Basically, “Jack Reacher” (*** OUT OF ****) qualifies as an energetic, above-average, but predictable murder mystery.  Tom Cruise and attractive leading lady Rosamund Pike kindle little chemistry.  At an imposing 130 minutes, “Jack Reacher” couldn’t have made time for a romance between the itinerant hero and the district attorney’s virtuous daughter.  Several scenes are questionable and some things just don’t seem right.  Happily, “Jack Reacher” boasts more hits than misses.  A restrained Cruise appears to be channeling Paul Newman with his laconic performance, but “Jack Reacher” isn’t a role that fits him like a glove.  Basically, this Spartan, low-key thriller could have used a rewrite or two to sharpen it.  Moreover, if screen veteran Robert Duvall—long past his prime—hadn’t shown up for the bullet-blasting finale, “Jack Reacher” wouldn’t be worth jack.  Comparisons between the film and a synopsis of the novel indicate writer & director Christopher McQuarrie hasn’t deviated drastically from the source material.  Consequently, “Jack Reacher” amounts to an origins epic.  Cruise plays an enigmatic character, not unlike the Jim Caviezel character John Reese in CBS-TV series “Person of Interest.”  Resourceful guys like these two live off the grid.  The chief difference is Reacher shuns the kind of high tech support Reese has in the form of computer genius Harold Finch. 

When a deadly sniper guns down several people in broad daylight without warning in Pittsburgh, the local authorities get a break and capture the unsuspecting assassin.  The local District Attorney tries to bully a confession out of their suspect, ex-Army sniper James Barr (Joseph Sikora of “Safe”), but Barr refuses to cooperate.  Instead, he asks them to contact Jack Reacher.  Before his case comes up for trial, Barr is badly beaten up in prison and his life hangs in the balance.  Out of nowhere, Jack Reacher materializes when everybody least expects him.

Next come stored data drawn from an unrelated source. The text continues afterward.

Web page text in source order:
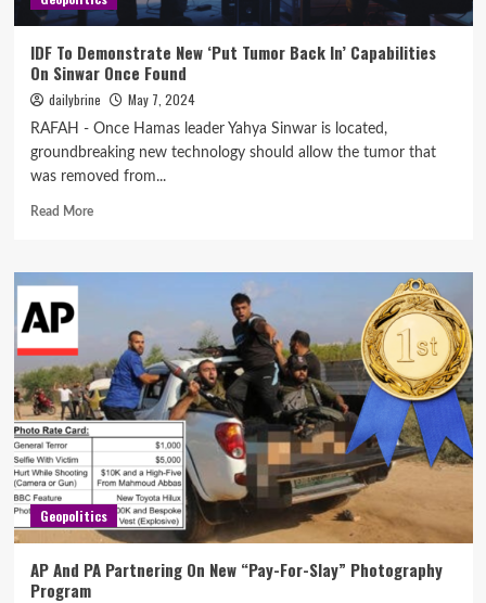
IDF To Demonstrate New ‘Put Tumor Back In’ Capabilities
On Sinwar Once Found
dailybrine May 7, 2024
RAFAH - Once Hamas leader Yahya Sinwar is located,
groundbreaking new technology should allow the tumor that
was removed from...
Read More
Geopolitics
AP And PA Partnering On New “Pay-For-Slay” Photography
Program

Moments as coincidental as these made me roll my eyes.  Reacher discusses the case with the D.A., and later with Barr’s attorney, Helen Rodin (Rosamund Pike of “Die Another Day”), who has taken the case against her father’s stern advice.  Repeatedly, Reacher assures both Helen and the D.A. that he is not a defense witness.  He explains to Helen that Barr left the Army after going on a shooting spree when he didn’t have a chance to rack up any kills in his overseas combat zone.  The more that Reacher investigates the shootings, the more he comes to believe that Barr is a patsy.  Nothing that the real shooter did corresponds with anything that Barr would have done as a trained sniper.  Before it is over with, our hero reexamines the casualties of the massacre and finds the answer to a cover-up that looks like it goes into the highest levels of law enforcement in Pittsburgh, i.e., the Office of the District Attorney. 

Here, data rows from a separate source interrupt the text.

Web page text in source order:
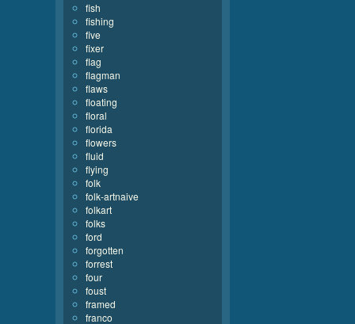
fish
fishing
five
fixer
flag
flagman
flaws
floating
floral
florida
flowers
fluid
flying
folk
folk-artnaive
folkart
folks
ford
forgotten
forrest
four
foust
framed
franco
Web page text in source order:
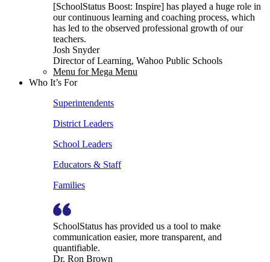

Make no mistake, “Jack Reacher” isn’t a high-octane actioneer, but it is both believable and reasonably complex.  McQuarrie keeps our trim, clean-cut hero jumping through flaming hoops throughout most of the action.  An exciting, urban car chase and a no-nonsense street fight enliven the action when a variety of characters aren’t conferring over the business at hand.  Among film geeks, Christopher McQuarrie is known as the guy who wrote the classic thriller “The Usual Suspects.”  Not only did McQuarrie not adapt Lee Child’s crime thriller about a mysterious “Lone Ranger” type who spurns all twenty-first century conveniences to solve crime, but he also directed it.  McQuarrie proves once again that he is a better writer than a director.  Some scenes play better than others.  The supporting cast, including Richard Jenkins as the District Attorney and David Oyelowo as a Pittsburgh detective, are good.  “Jack Reacher” is worth seeing at least once in a movie theater.

Tom Cruise discusses the case with Rosamund Pike while Lee Child, making a cameo as a Pittsburgh policeman, watches them.